The pgvector Python package (pgvector = "^0.4.1") is listed as a core dependency in pyproject.toml.
Migrations
OWASP Nest uses Django’s built-in migration framework. Migrations are auto-generated from model changes and applied with manage.py migrate.
# Generate new migration files after model changes
make migrations
# Apply all pending migrations
make migrate
# Merge diverging migration branches
make merge-migrations
Never modify existing migration files that have already been applied in production.

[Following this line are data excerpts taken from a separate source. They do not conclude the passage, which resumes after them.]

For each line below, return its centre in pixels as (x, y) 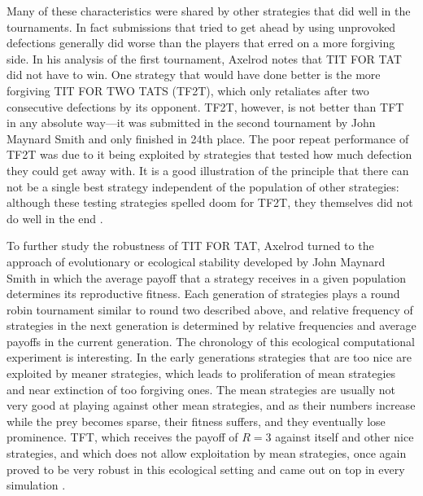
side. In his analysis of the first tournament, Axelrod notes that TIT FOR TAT (204, 58)
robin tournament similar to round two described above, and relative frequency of (210, 309)
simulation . (36, 485)
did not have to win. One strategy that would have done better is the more (194, 75)
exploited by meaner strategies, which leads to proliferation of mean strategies (201, 373)
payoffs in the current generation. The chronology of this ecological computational (211, 341)
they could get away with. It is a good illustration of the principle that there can (208, 170)
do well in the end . (55, 218)
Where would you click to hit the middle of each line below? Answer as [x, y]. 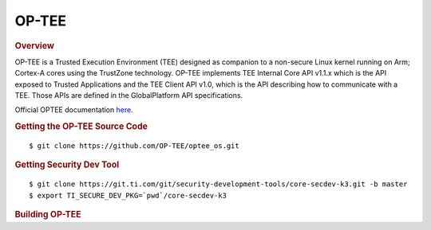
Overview [35, 45]
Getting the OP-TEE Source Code [81, 127]
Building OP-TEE [48, 215]
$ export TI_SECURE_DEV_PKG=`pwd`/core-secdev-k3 [128, 195]
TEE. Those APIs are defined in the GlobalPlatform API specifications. [129, 95]
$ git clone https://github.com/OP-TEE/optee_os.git [134, 146]
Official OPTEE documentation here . [74, 110]
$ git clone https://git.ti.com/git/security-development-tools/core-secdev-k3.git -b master [218, 184]
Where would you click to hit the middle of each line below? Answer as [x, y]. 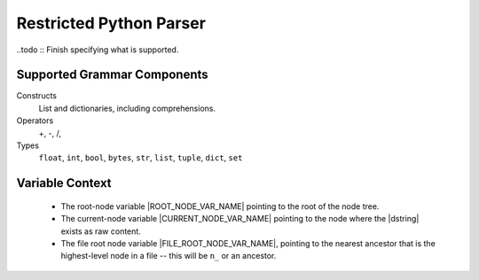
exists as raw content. [101, 231]
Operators [35, 121]
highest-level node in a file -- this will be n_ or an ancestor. [169, 256]
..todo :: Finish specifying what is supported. [98, 50]
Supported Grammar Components [112, 75]
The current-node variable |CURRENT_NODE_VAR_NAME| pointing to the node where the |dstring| [240, 219]
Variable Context [64, 183]
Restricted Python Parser [111, 23]
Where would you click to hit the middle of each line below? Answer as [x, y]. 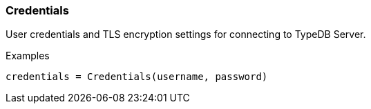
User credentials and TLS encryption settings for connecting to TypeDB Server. [186, 34]
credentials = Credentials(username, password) [137, 77]
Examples [28, 56]
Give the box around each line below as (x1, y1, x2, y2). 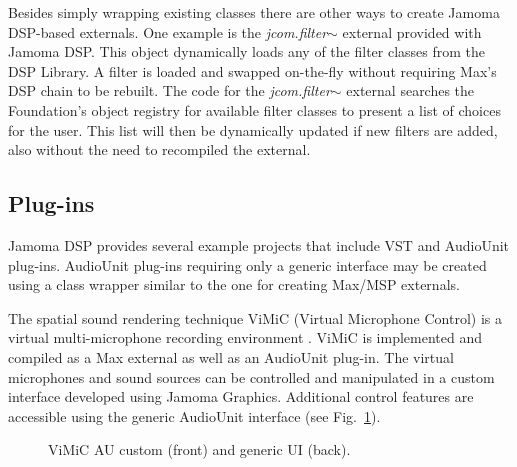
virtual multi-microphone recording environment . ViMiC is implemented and (8, 327, 482, 348)
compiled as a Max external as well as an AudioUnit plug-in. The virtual (8, 346, 454, 367)
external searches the (346, 80, 475, 101)
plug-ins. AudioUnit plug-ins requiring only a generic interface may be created (8, 254, 487, 275)
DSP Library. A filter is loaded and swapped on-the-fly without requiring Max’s (8, 60, 497, 81)
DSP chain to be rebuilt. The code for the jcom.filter (8, 80, 331, 101)
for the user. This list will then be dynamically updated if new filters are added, (8, 119, 498, 140)
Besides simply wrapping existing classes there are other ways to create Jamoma (8, 2, 500, 22)
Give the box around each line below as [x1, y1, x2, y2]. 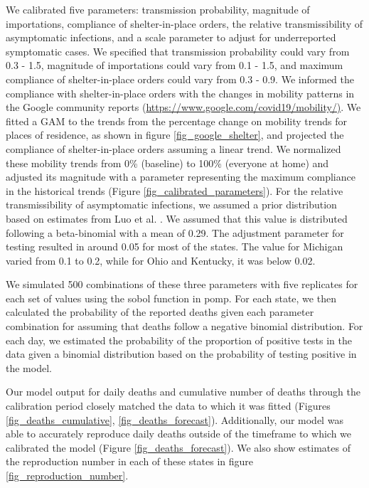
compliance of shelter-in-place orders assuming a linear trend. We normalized [6, 141, 341, 156]
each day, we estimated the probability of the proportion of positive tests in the [6, 332, 352, 347]
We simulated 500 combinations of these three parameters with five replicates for [6, 277, 358, 292]
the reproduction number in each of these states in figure [6, 454, 254, 469]
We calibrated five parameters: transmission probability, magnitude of [6, 2, 310, 16]
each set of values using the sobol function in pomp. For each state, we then [6, 290, 336, 305]
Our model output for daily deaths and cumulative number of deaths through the [6, 384, 360, 399]
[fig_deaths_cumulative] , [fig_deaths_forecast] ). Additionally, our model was [6, 412, 343, 427]

Always generate a new migration to change a schema.
Key models
OWASP app
| Model | Description |
|---|
Project | An OWASP project with level, type, leader, and health metrics. |
Chapter | A regional OWASP chapter with geographic coordinates, country, and region. |
Committee | An OWASP committee. |
Event | A scheduled OWASP event. |
Snapshot | A periodic community snapshot recording new projects, chapters, issues, releases, and members within a date range. |
Sponsor | An OWASP sponsor organization. |
MemberProfile | Extended profile data for OWASP community members. |
GitHub app
| Model | Description |
|---|
Organization | A GitHub organization (primarily the OWASP org and related orgs). |
Repository | A GitHub repository linked to an OWASP project or chapter. |
Issue | A GitHub issue with state, labels, assignees, and linked pull requests. |
PullRequest | A GitHub pull request, linked to closing issues via keywords. |
Release | A GitHub release with tag name, published date, and body. |
User | A GitHub user with login, name, and avatar. |
Label | A GitHub label. |
Milestone | A GitHub milestone. |
Nest app
| Model | Description |
|---|
User | The custom Django user model referenced by AUTH_USER_MODEL. |
ApiKey | API keys used to authenticate requests to the REST v0 API. |
Algolia search index
Alongside PostgreSQL, Algolia provides fast full-text search for the frontend. The algoliasearch-django library synchronizes model data to Algolia indices when records are saved.
Key operations:
# Re-index all data in Algolia
make index-data
python manage.py algolia_reindex
python manage.py algolia_update_replicas
python manage.py algolia_update_synonyms
Algolia indices are prefixed with the value of DJANGO_CONFIGURATION (lowercased), so local development writes to local_* indices and never pollutes production data.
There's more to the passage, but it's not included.